[[ INPUT RECORDS, beginning ]]
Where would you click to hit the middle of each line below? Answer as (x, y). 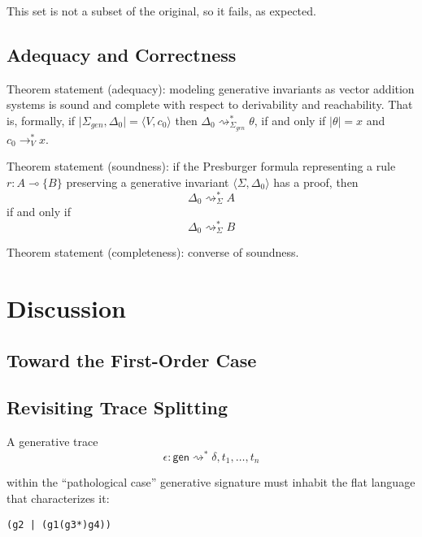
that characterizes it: (58, 498)
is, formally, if (41, 120)
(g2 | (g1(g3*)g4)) (59, 524)
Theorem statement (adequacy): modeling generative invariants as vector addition (211, 88)
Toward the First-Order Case (132, 359)
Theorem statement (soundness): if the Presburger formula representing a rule (201, 166)
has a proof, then (316, 182)
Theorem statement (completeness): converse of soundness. (153, 252)
[[ INPUT RECORDS, end ]]
▸ **REQUIRED ACTION**: Output all of the records word for word, and keep the pictures out of the copy.

▸ **SOLUTION BELOW**:
Where would you click to hit the middle of each line below? Answer as (x, y). 
that characterizes it: (58, 498)
is, formally, if (41, 120)
(g2 | (g1(g3*)g4)) (59, 524)
Theorem statement (adequacy): modeling generative invariants as vector addition (211, 88)
Toward the First-Order Case (132, 359)
Theorem statement (soundness): if the Presburger formula representing a rule (201, 166)
has a proof, then (316, 182)
Theorem statement (completeness): converse of soundness. (153, 252)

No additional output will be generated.